▶ **To do**: Starting with the line that contains "offset: 0x88, array" and ending with the last line of the entries, repeat exactly those lines and nothing else, pictures excluded.

======== Exercise data

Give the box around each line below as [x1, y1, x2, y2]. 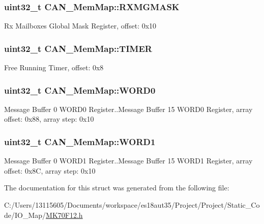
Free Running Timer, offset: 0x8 [4, 62, 104, 73]
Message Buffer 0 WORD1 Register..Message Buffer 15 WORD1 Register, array [4, 155, 253, 166]
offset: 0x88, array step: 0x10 [4, 114, 94, 124]
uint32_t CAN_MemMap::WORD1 [4, 135, 156, 148]
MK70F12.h [46, 209, 83, 220]
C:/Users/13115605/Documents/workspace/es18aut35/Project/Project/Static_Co [4, 200, 260, 210]
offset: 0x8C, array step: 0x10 [4, 165, 96, 176]
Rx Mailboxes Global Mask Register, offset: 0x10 [4, 20, 157, 31]
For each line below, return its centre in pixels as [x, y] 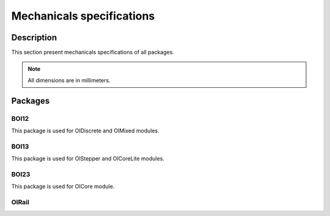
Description [34, 38]
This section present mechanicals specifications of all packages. [93, 52]
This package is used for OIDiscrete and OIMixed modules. [85, 131]
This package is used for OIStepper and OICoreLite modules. [88, 159]
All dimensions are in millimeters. [69, 80]
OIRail [20, 203]
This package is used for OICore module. [63, 187]

================

▶ **Result**:
offset: 0x88, array step: 0x10 [4, 114, 94, 124]
uint32_t CAN_MemMap::WORD1 [4, 135, 156, 148]
MK70F12.h [46, 209, 83, 220]
C:/Users/13115605/Documents/workspace/es18aut35/Project/Project/Static_Co [4, 200, 260, 210]
offset: 0x8C, array step: 0x10 [4, 165, 96, 176]
Rx Mailboxes Global Mask Register, offset: 0x10 [4, 20, 157, 31]
For each line below, return its centre in pixels as [x, y] 
Description [34, 38]
This section present mechanicals specifications of all packages. [93, 52]
This package is used for OIDiscrete and OIMixed modules. [85, 131]
This package is used for OIStepper and OICoreLite modules. [88, 159]
All dimensions are in millimeters. [69, 80]
OIRail [20, 203]
This package is used for OICore module. [63, 187]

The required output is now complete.